While Curtis’s Pie Room serves a delectable selection of sweet pies, it also has plenty if recipes for a can’t-beat-good-ole-aussie-pie!

https://www.instagram.com/p/CLDUASqlecS/?utm_source=ig_web_copy_link


Curtis says, “I’m sharing my recipe for the ultimate homemade version so you can bring a little Aussie footy spirit into your home. A super-buttery pastry dough is filled with seasoned finely chopped or ground meat and minced vegetables. Serve the pies with a simple green salad or with tomato sauce!

https://www.instagram.com/p/CLGNwTQFEGM/?utm_source=ig_web_copy_link

Serves: 6

Prep Time: 30 minutes

Cook Time: 1 hour and 45 minutes

Make-Ahead: The meat pie can be assembled up to 2 weeks ahead and frozen in an airtight container. Do not thaw before baking, but add 10 minutes to the baking time (50 minutes total).

Ingredients

Filling:

1/4 cup extra-virgin olive oil

1 small brown onion, finely chopped

1 celery stalk, finely chopped

1 small carrot, finely chopped

60g prosciutto di Parma (about 5 slices), finely chopped

875g beef mince

Sea salt and freshly ground black pepper

90g chicken livers (about 3), rinsed, cleaned, and finely chopped

1 1/2 tablespoons tomato paste

1/8 teaspoon ground allspice

1/2 cup dry white wine

1/2 cup milk

1 1/2 tablespoons plain flour

3 cups salt reduced beef stock

To Assemble the Meat Pie

Plain flour, for dustingButtery Pastry Dough (page 147), shaped into 12 discs and chilled

1 large egg

1 tablespoon cream

Method

To make the filling:

  1. Heat a large heavy pot over medium-high heat. Add the oil, then add the onion, celery and carrot and sauté for about 5 minutes, or until the vegetables are tender but not browned. Add the prosciutto and sauté for 2 minutes.
  • Crumble the beef into the pot and season with salt and pepper. Cook, stirring with a wooden spoon to break up the beef, for about 5 minutes, or until the meat is just cooked and no longer pink. Add the chicken livers and cook for about 2 minutes, or until the livers are just cooked and no longer pink. Add the tomato paste and allspice and cook, stirring, for about 2 minutes, or until the tomato paste is well blended.
  • Stir in the wine and cook for about 2 minutes, or until it evaporates completely. Reduce the heat to medium, add the milk and cook, stirring occasionally, for about 2 minutes, or until the milk has reduced by three-quarters and the sauce is thick and creamy. Sprinkle the flour over the mixture and cook for about 1 minute, stirring constantly, or until well blended.
  • Add the stock, bring to a simmer, and simmer for 25 minutes, or until the liquid has thickened and reduced by one-quarter. Season with salt and pepper. Set the mixture aside to cool. (You should have about 4 1/2 cups filling.)
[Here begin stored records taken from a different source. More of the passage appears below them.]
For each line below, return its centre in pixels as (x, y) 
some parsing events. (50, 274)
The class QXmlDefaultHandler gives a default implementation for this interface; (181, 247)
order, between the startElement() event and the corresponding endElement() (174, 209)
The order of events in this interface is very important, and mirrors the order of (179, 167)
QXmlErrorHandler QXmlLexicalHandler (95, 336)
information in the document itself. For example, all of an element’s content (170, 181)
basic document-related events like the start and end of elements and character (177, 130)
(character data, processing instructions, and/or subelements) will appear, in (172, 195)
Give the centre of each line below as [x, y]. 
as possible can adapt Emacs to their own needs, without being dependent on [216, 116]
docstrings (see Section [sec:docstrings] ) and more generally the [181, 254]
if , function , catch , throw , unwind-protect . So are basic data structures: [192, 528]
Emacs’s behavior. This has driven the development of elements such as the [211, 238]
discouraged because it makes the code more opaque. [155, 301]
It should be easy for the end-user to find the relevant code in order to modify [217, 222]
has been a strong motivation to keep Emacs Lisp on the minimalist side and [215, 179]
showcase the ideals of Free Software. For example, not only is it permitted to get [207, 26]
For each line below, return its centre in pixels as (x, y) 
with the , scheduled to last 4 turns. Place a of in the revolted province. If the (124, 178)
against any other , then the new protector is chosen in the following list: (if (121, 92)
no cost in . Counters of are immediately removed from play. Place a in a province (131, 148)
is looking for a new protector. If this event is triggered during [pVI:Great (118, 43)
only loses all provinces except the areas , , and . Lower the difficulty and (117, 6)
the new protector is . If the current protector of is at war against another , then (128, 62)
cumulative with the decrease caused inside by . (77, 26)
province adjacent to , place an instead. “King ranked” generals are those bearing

To assemble and bake the pies:

  • To assemble and bake the pies, position a rack on the lowest rung of the oven and set a baking tray on the rack. Preheat the oven to 200°C. (Being close to the source of heat will help the bottom crusts bake and brown properly.)
  • On a floured work surface, roll out 1 disc of dough to a 15cm round about 2.5mm thick. Line a 12cm disposable aluminium pie pan with the dough. Repeat with 5 more dough balls and pie pans. Divide the filling among the pans, using about 3/4 cup filling per pie.
  • Roll out the remaining 6 dough pieces to 15cm rounds and lay them over the filling. Trim the dough overhang to 1cm. Pinch the bottom and top crusts together to seal, and fold them under. Crimp the edges. Using your finger, make a hole in the centre of each top crust.
  • In a small bowl, whisk the egg and cream to blend. Using a pastry brush, lightly brush the tops of the pies with the egg-cream mixture.
  • Place the pies on the preheated baking tray in the oven and bake for about 40 minutes, or until the crust is deep golden and the filling is bubbling. If the crust begins to brown before the filling bubbles, tent the pies with foil. Let the pies cool on a wire rack until warm before serving.

ABOUT THE AUTHOR

By Shonagh Walker

Lifestyle Writer

Shonagh Walker is a multi-award-winning lifestyle writer and author specialising in beauty, health, fashion, travel, pets and animals. Her career spans over 30 years, and she can't recall a day during that time, where she hasn't been excited to get to work!

SHARE THIS POST


The Carousel
Newsletter

Loading...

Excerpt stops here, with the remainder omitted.